→ Your task
The result should be the lines from the one holding "Mega Pop edition no. 1 from year 2020" to the final line of the records, retyped exactly.

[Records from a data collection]
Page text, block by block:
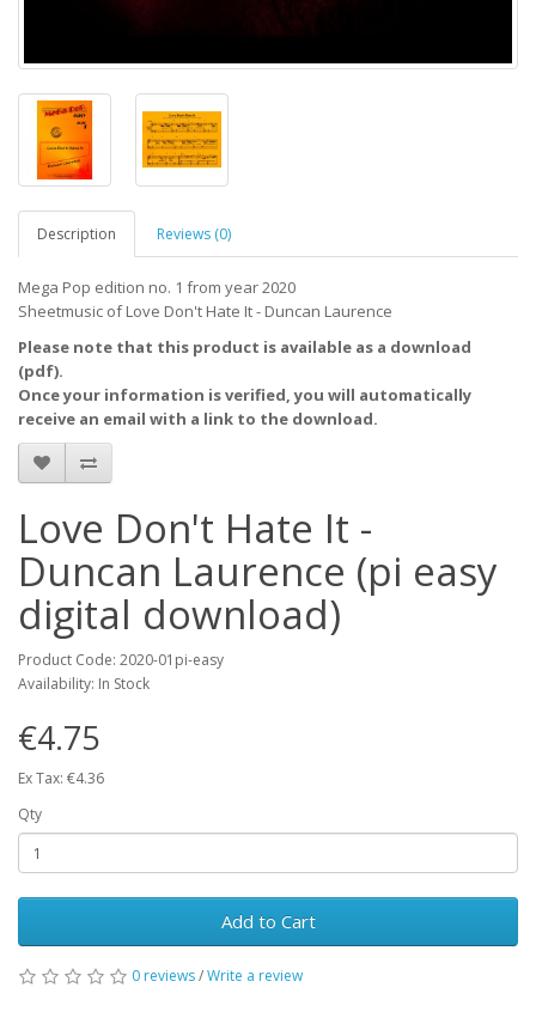
Description Reviews (0)
Mega Pop edition no. 1 from year 2020
Sheetmusic of Love Don't Hate It - Duncan Laurence
Please note that this product is available as a download
(pdf).
Once your information is verified, you will automatically
receive an email with a link to the download.
Love Don't Hate It -
Duncan Laurence (pi easy
digital download)
Product Code: 2020-01pi-easy
Availability: In Stock
€4.75
Ex Tax: €4.36
Qty
Add to Cart
0 reviews/Write a review

→ Answer to this task
Mega Pop edition no. 1 from year 2020
Sheetmusic of Love Don't Hate It - Duncan Laurence
Please note that this product is available as a download
(pdf).
Once your information is verified, you will automatically
receive an email with a link to the download.
Love Don't Hate It -
Duncan Laurence (pi easy
digital download)
Product Code: 2020-01pi-easy
Availability: In Stock
€4.75
Ex Tax: €4.36
Qty
Add to Cart
0 reviews/Write a review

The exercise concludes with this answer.